Thread for posting tiny primes

[science_man_88]

look in our example

10^2 mod 6 = (10 mod 6)^2 mod 6 so:

100 % 6 = 4^2 %6

4^2 mod 6 = 4

if we can find a power of nineteen with a small remainder with the number bigger than 19 that is a power that divides the exponent we can use that small remainder to a smaller power mod the number again to figure it out.

[3.14159]

A prime with only 6s and 7s as digits:

Code:

7677676676677777767677677666676767676766677677677767677677767776776767676667776677667776666676766766777676767666767667776676767776676766776767676766766666666676677776776666777777777777777777777777777777777777777777777777777777 (226 digits)

Ha!

[3.14159]

So far, the best idea in mind is to perform exponentiation according to the prime factorization of 60, in this case:

So, begin with 19^1 mod 3773512084578210152449.

Obtain cube: 6859 modulo 3773512084578210152449

The above, to the 5th power:

6859^5 mod 3773512084578210152449 = 15181127029874798299 mod 3773512084578210152449.

The above, to the 4th power:

15181127029874798299^4 modulo 3773512084578210152449, which is 1 mod 3773512084578210152449.

The test fails for a = 19.

Composite? No.

Primality testing 3273*2^60+1 [N-1, Brillhart-Lehmer-Selfridge]
Running N-1 test using base 7
Special modular reduction using generic reduction x87 FFT length 32 on 3273*2^60+1
Calling Brillhart-Lehmer-Selfridge with factored part 84.51%
3273*2^60+1 is prime! (0.0165s+0.0006s).

.. The only way it's going to be painful to do by hand is if the exponent is prime.

Ex: 10040 * 2^229 + 1.

[science_man_88]

Quote:

Originally Posted by 3.14159

.. The only way it's going to be painful to do by hand is if the exponent is prime.

Ex: 10040 * 2^229 + 1.

10040 = 2^3*1255

2^3*2^229 = 2^232 the exponent is no longer prime.

[3.14159]

For PFGW's trial division switch:

Not enough integers to be used?

For n ≤ 10^9, there should be about 50845000 primes to divide by. PFGW (3.3.6) is only using about 25 million.

Is it just me, or is there something funny going on, yet again?

[3.14159]

303*2^6393 + 1 divides 2^(2^6390) + 1. Any links to a list of the known Fermat divisors?

[axn]

http://www.prothsearch.net/fermat.html

[3.14159]

I downloaded a sieve program that seemed to be nearly evenly matched with NewPGen;

It can be downloaded here.

For k * 2^7500 + 1; sieve limit being 10^10, NewPGen took about 74-76 seconds. TwinGen took about the same amount of time to sieve to 10^10.

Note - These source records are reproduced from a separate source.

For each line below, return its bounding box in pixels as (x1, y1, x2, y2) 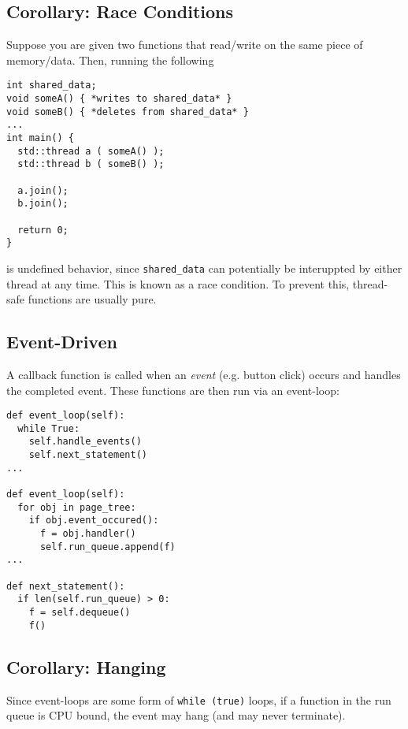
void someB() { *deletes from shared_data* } (6, 106, 249, 117)
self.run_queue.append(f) (39, 541, 176, 552)
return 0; (17, 224, 69, 236)
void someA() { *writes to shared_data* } (6, 93, 232, 105)
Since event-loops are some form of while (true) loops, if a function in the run (6, 691, 391, 708)
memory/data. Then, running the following (6, 51, 214, 68)
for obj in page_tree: (17, 501, 136, 513)
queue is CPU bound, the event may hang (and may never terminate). (6, 707, 346, 723)
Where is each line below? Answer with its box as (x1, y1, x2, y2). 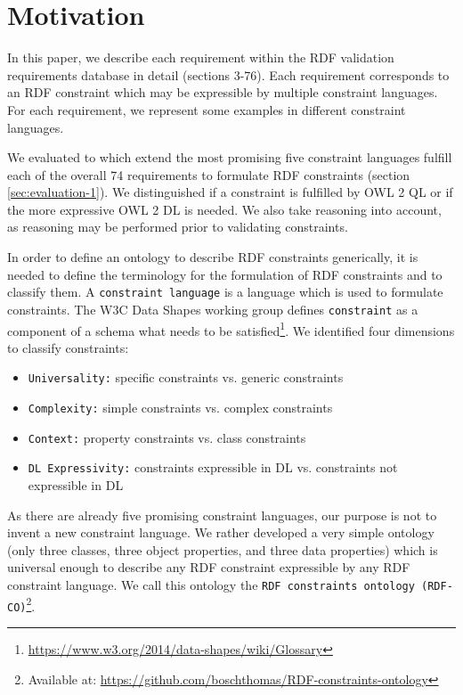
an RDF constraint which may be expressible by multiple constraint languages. (7, 83, 438, 102)
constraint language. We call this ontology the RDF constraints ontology (7, 576, 415, 593)
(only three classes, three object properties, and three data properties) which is (7, 540, 438, 559)
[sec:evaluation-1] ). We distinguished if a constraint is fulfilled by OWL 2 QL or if (7, 183, 453, 201)
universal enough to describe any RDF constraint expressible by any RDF (7, 558, 410, 576)
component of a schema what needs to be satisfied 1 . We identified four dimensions (7, 318, 455, 339)
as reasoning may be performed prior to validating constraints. (7, 217, 348, 236)
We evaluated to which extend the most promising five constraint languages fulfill (7, 148, 452, 167)
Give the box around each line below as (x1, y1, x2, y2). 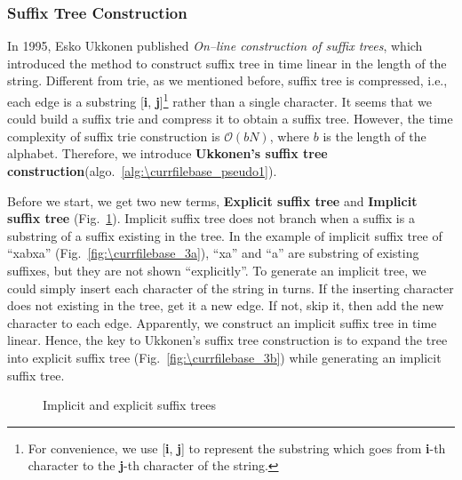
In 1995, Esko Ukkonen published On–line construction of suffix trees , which (7, 36, 423, 55)
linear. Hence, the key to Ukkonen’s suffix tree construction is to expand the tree (7, 331, 448, 349)
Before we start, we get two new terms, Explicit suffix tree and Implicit (7, 191, 418, 210)
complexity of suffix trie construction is (7, 126, 220, 145)
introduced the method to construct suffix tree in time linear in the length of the (7, 53, 447, 72)
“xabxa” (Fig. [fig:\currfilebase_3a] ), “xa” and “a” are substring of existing (7, 244, 419, 262)
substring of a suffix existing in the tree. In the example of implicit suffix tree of (7, 226, 442, 244)
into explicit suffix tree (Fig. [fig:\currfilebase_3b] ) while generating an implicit (7, 348, 442, 366)
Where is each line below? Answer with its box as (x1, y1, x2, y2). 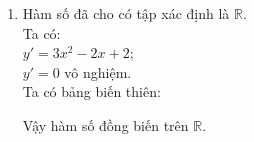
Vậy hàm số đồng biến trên (22, 114, 189, 135)
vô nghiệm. (64, 61, 132, 82)
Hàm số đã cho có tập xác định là (22, 3, 230, 23)
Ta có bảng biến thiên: (22, 81, 161, 102)
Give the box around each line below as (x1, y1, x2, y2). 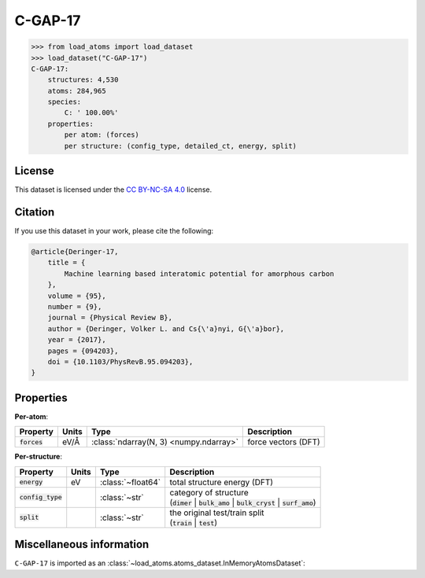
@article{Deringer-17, (31, 248, 119, 256)
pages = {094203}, (47, 346, 119, 355)
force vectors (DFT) (247, 436, 320, 447)
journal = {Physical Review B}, (47, 313, 173, 322)
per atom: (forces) (64, 131, 139, 139)
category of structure (169, 487, 249, 498)
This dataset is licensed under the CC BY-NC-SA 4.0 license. (14, 185, 213, 194)
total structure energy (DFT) (169, 477, 274, 488)
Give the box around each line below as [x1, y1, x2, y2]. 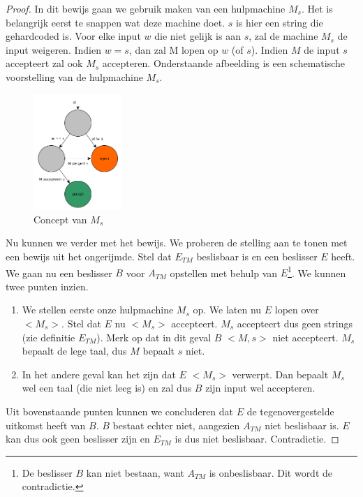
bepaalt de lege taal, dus [22, 343, 127, 358]
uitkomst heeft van [6, 417, 86, 432]
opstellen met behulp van [170, 265, 278, 280]
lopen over [274, 302, 319, 317]
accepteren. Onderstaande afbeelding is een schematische [102, 56, 346, 71]
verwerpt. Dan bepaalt [232, 366, 329, 381]
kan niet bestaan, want [86, 465, 184, 480]
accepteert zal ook [6, 56, 83, 71]
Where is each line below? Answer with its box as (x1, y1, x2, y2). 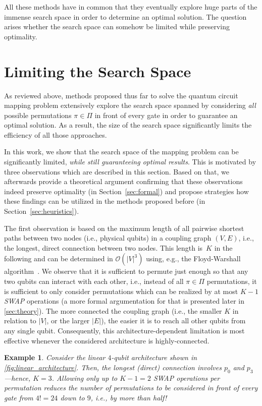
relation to (4, 315, 36, 326)
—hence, (4, 372, 31, 383)
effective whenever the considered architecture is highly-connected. (4, 335, 209, 345)
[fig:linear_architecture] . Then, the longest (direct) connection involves (4, 362, 222, 372)
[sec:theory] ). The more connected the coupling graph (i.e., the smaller (4, 305, 222, 316)
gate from (4, 392, 33, 402)
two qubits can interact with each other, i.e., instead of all (4, 276, 184, 286)
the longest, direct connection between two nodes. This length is (4, 242, 203, 253)
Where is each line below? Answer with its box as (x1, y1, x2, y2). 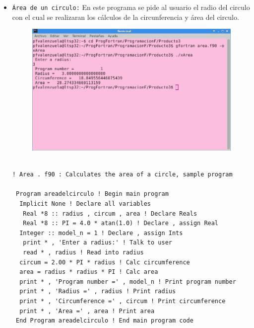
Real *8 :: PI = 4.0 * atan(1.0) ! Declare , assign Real (23, 220, 219, 227)
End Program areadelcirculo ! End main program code (15, 317, 193, 325)
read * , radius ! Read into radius (23, 249, 144, 256)
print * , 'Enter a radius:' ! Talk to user (23, 239, 172, 246)
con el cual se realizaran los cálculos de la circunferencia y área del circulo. (12, 11, 239, 22)
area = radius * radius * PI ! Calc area (19, 268, 158, 276)
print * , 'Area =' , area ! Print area (19, 307, 155, 315)
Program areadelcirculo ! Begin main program (15, 190, 169, 198)
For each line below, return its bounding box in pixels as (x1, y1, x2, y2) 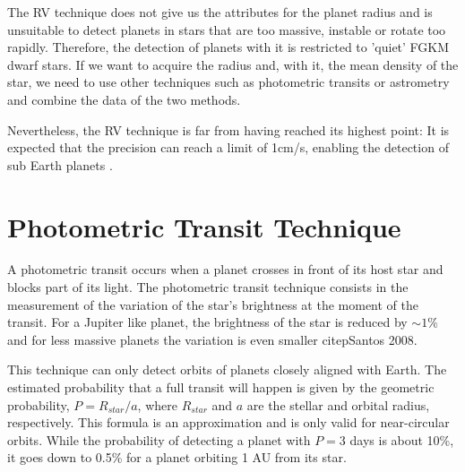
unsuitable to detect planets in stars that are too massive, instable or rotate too (7, 20, 446, 39)
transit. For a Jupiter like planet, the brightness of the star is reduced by (7, 313, 408, 331)
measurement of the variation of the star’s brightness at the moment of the (7, 295, 419, 313)
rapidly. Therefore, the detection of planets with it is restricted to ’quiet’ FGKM (7, 38, 450, 56)
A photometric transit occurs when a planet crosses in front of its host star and (7, 260, 443, 279)
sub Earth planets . (7, 155, 113, 174)
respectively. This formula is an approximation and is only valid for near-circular (7, 413, 450, 432)
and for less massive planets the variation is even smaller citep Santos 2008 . (7, 330, 418, 348)

However, it can only use b = 2, not generalized bases.

Update: TwinGen > NewPGen when using > 1 threads. No contest there.

4 threads.. Okay; I definitely have a new base 2 sieve.

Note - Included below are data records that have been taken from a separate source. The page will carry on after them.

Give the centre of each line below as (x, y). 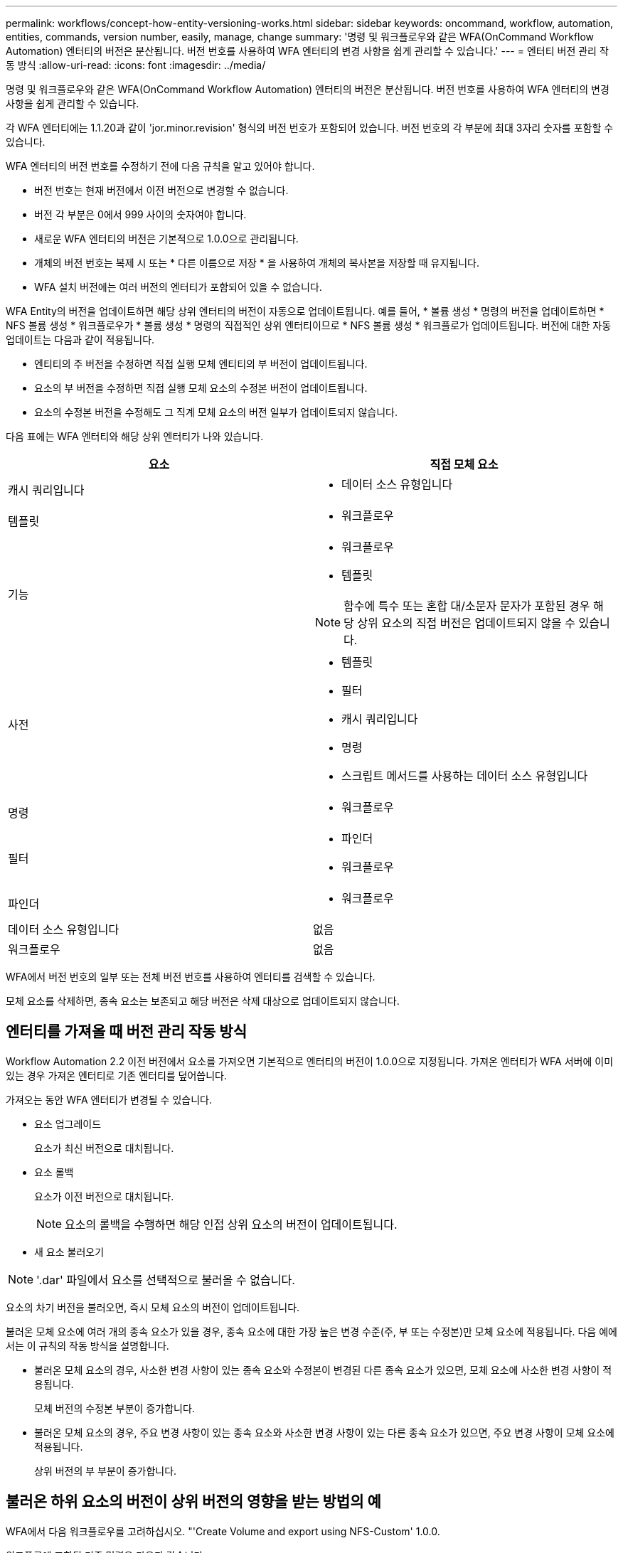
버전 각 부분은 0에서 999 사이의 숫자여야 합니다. (140, 214)
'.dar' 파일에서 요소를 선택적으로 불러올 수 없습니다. (166, 1280)
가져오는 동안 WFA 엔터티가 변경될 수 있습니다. (109, 1099)
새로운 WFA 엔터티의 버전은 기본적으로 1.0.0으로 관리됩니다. (166, 239)
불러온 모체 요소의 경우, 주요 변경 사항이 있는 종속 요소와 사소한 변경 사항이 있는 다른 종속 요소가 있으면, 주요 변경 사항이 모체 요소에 (324, 1432)
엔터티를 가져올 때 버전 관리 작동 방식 (126, 1032)
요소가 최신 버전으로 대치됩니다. (104, 1148)
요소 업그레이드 (68, 1124)
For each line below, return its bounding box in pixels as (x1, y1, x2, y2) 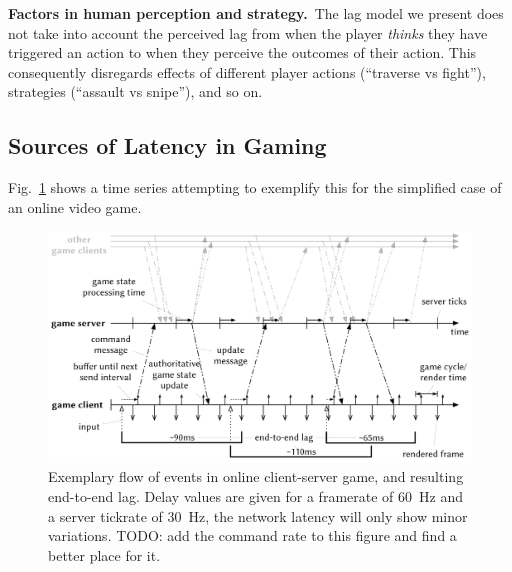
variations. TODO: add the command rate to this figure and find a (48, 525, 457, 546)
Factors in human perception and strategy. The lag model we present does (8, 3, 504, 23)
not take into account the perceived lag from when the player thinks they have (8, 22, 488, 43)
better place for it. (48, 544, 161, 565)
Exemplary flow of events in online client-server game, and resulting (48, 466, 464, 487)
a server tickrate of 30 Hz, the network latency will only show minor (48, 505, 468, 526)
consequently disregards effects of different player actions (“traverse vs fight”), (8, 61, 486, 82)
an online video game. (8, 196, 142, 217)
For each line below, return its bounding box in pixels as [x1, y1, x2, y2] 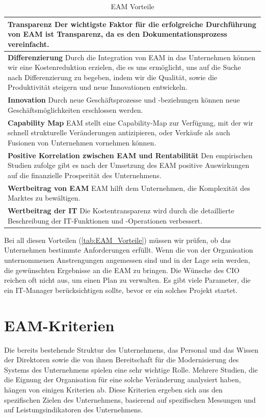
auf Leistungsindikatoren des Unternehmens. [4, 404, 143, 415]
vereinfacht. [8, 38, 49, 49]
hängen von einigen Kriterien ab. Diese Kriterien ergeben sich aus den [4, 384, 223, 395]
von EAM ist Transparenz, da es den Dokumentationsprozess [8, 29, 227, 39]
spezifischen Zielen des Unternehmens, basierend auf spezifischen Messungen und [4, 394, 256, 405]
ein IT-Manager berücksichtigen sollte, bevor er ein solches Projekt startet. [4, 284, 238, 295]
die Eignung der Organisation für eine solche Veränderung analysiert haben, [4, 374, 241, 385]
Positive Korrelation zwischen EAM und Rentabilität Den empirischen [8, 150, 253, 160]
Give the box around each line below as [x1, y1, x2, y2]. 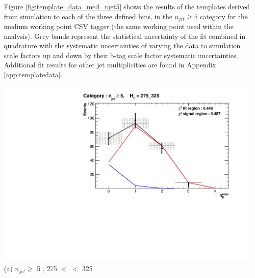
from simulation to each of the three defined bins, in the [4, 11, 173, 21]
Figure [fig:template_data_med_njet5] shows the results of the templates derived [4, 1, 250, 11]
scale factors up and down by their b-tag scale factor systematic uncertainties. [4, 50, 238, 60]
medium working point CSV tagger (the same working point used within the [4, 21, 234, 31]
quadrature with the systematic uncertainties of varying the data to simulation [4, 40, 241, 51]
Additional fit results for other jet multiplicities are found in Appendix [4, 60, 216, 70]
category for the [200, 11, 248, 21]
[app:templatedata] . [4, 69, 63, 80]
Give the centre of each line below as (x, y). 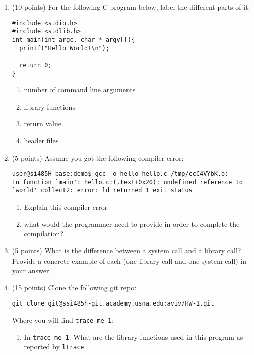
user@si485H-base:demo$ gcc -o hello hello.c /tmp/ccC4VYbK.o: (120, 174)
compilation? (44, 234)
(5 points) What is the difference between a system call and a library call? (126, 250)
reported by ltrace (54, 347)
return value (43, 123)
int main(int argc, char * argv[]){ (73, 40)
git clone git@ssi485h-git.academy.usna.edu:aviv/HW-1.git (113, 304)
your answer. (31, 270)

However; NewPGen remains for b > 2.

Excellent news, because I can eliminate faster, albeit at the loss of notifying me when a particular p divides a particular k.

[3.14159]

Woots. Moving at a mile a minute, so to speak.

[3.14159]

I've reached the upper end of the recommended sieve limit; I am at 35153 candidates remaining, and have sieved to 57.92 trillion.

My odds are at 1 in 7242.

[3.14159]

I think I'll stop at 60707053457923, where there are about 35090 k's left. My odds are now at 1 in 7233.. Not much of a change.